Write every entry out again with no changes, and leave the images behind.

╭─ RECORDS PROVIDED

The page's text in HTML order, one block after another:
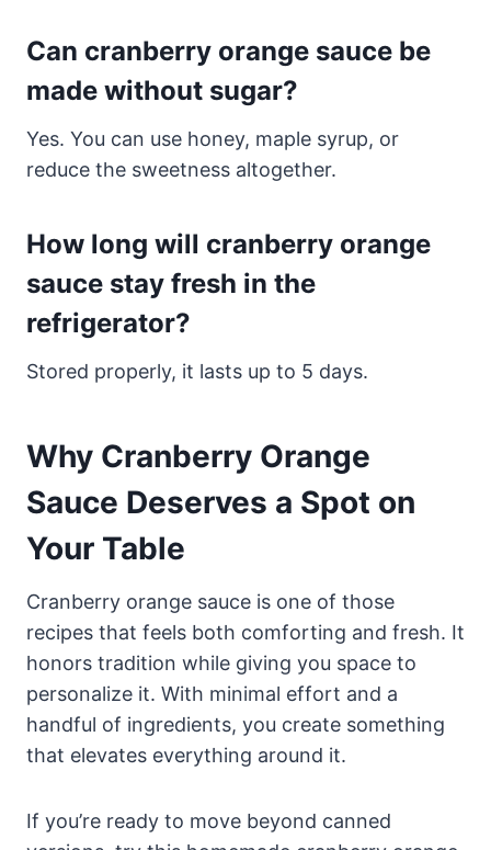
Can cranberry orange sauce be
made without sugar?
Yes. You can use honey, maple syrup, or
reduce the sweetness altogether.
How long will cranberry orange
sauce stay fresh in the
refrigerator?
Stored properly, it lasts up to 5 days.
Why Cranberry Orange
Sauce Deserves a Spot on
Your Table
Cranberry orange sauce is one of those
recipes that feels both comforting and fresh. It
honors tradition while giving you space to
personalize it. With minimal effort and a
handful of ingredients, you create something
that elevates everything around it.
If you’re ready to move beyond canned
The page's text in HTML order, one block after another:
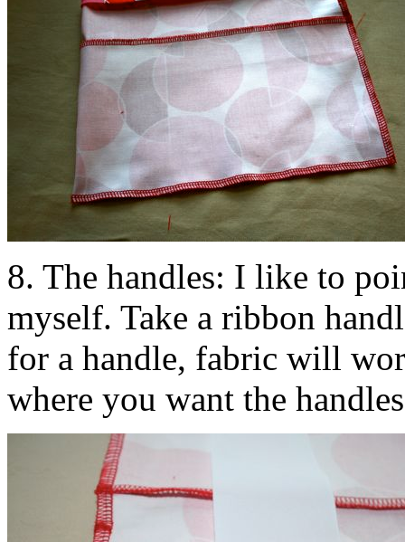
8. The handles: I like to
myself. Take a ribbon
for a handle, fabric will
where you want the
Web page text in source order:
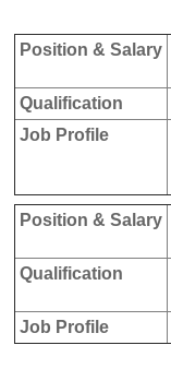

╰─

- **EXERCISE OUTPUT**:
The page's text in HTML order, one block after another:
Can cranberry orange sauce be
made without sugar?
Yes. You can use honey, maple syrup, or
reduce the sweetness altogether.
How long will cranberry orange
sauce stay fresh in the
refrigerator?
Stored properly, it lasts up to 5 days.
Why Cranberry Orange
Sauce Deserves a Spot on
Your Table
Cranberry orange sauce is one of those
recipes that feels both comforting and fresh. It
honors tradition while giving you space to
personalize it. With minimal effort and a
handful of ingredients, you create something
that elevates everything around it.
If you’re ready to move beyond canned
The page's text in HTML order, one block after another:
8. The handles: I like to
myself. Take a ribbon
for a handle, fabric will
where you want the
Web page text in source order:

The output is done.